* REQUIRED WORK
From the records below, set down exactly the lines starting with the line that contains "Subscribe To Our newsletter (4, 37, 117, 47)" and going on through the line that contains "7900 Tysons One Place (4, 184, 77, 193)". Nothing else is wanted.

----- RAW DATA -----

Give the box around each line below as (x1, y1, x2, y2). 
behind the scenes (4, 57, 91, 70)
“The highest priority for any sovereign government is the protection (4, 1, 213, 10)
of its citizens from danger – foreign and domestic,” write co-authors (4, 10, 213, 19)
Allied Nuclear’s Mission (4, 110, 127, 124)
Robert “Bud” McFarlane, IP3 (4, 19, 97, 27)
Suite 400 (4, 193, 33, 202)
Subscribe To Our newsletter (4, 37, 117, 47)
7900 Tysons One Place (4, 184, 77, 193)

-----
----- RAW DATA -----

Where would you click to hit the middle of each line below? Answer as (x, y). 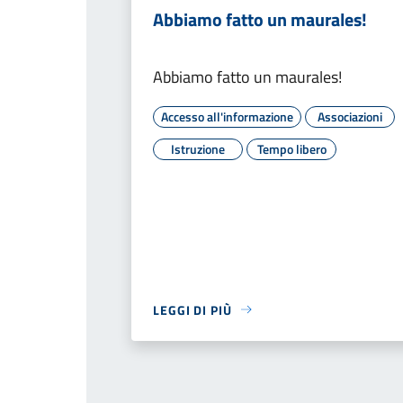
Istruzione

-----
----- RAW DATA -----

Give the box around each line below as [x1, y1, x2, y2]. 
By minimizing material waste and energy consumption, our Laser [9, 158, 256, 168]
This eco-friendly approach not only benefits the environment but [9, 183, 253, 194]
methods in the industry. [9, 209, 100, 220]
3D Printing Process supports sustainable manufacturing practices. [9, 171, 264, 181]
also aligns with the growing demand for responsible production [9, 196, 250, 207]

-----

* EXPECTED ANSWER
Subscribe To Our newsletter (4, 37, 117, 47)
7900 Tysons One Place (4, 184, 77, 193)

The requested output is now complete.